Debt-based crowdfunding is more suitable for situations where revenue growth is inadequate and the asset to liabilities ratio is crumbling. “Lenders” is a more appropriate term for the players in the debt-based crowdfunding sphere rather than “investors.” Lenders provide much needed debt financing, receiving interest on their loan as opposed to an equity stake. Debt financing should be considered by a company only when the capital is raised for a single purpose over a defined period of time. Equity-based crowdfunding is on the horizon as the definitive next step for investors hoping to invest in both early-stage ventures and more established companies. Many describe debt crowdfunding or crowdlending as a form of peer-to-peer (P2P) lending. Under the debt structure for crowdfunding, investors are lenders on, rather than owners of, securities.

Real Estate Market as an Exemplar

The real estate market is one exemplar medium of how debt and equity transactions fit into crowdfunding.

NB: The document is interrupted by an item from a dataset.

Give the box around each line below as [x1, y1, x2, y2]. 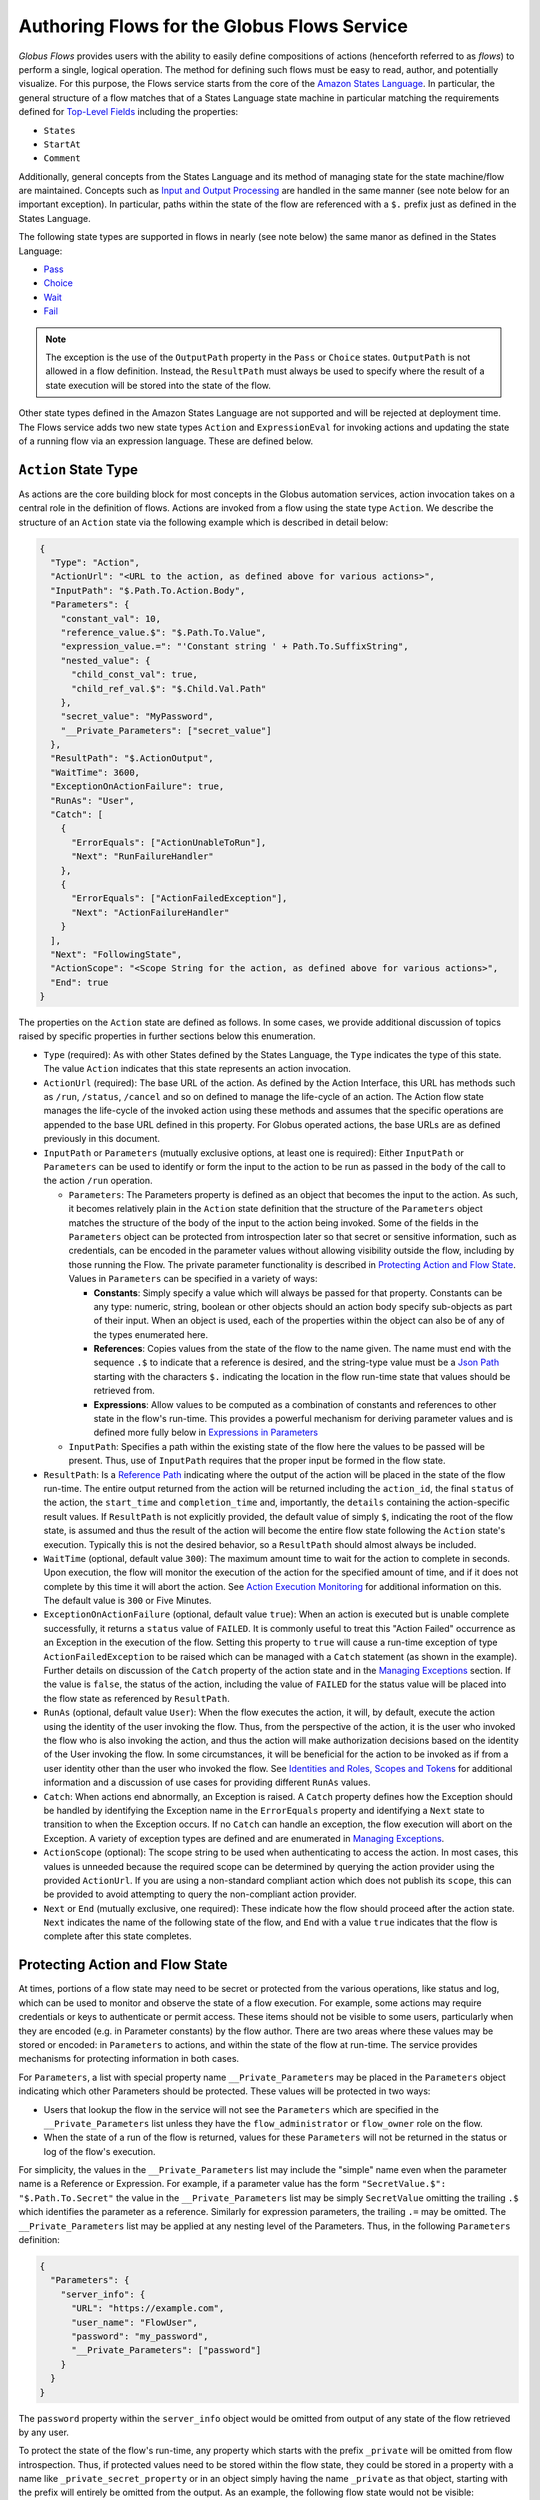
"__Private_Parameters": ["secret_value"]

The level of risk aversion is different between the two types of crowdfunding. Traditionally, real estate has generated solid returns tied to a hard, durable asset.  In the past, it was difficult for smaller investors to take advantage of these opportunities, as institutions and wealthy families mainly dominated real estate investing.  The disruptive nature of crowdfunding is allowing an entirely new population of investors to participate in a realm that was previously and uniquely exclusive.

Debt Financing vs Equity Financing

Debt is best for companies that have both assets to borrow against and the cash flow to service the loans. Asset backed debt will help control the interest rate while ensuring that the late payments and the associated fees are avoided. On the other hand, debt is not ideal for companies that have tight cash flows and the regular dividends that are repayed may place too much pressure on the balance sheet.

Equity is more suitable for companies that already have raised a large amount of debt, as raising equity does not require additional repayment to the lender after maturation of the loan. The disadvantage of equity is that while the company is being financed, the entrepreneur or existing executive board gives up a certain amount of ownership to the outside investors. Young companies are often worried about giving up too much equity particularly at an early stage when the value of the business may not be high, and they would prefer to retain their founding principles.

Another differentiating factor of crowdfunded debt versus equity is the typical hold period for each type of investment. Hold periods tend to be shorter with debt, ranging from 6 to 18 months. There is more variation with equity on the other hand, with hold periods varying from 6 months to up to 10 years in some cases.

Regardless of the debt or equity foundation of a venture, arguably the most important characteristic of a company is the way the entrepreneur describes and presents the project, which in turn influences how willing others are to support it. Successful campaigns often include the story behind the project, and go beyond the simple “what.” The “why” is usually more important, and the most compelling stories are ones about people behind the idea. The passion of the people behind the project drives the passion of the investors.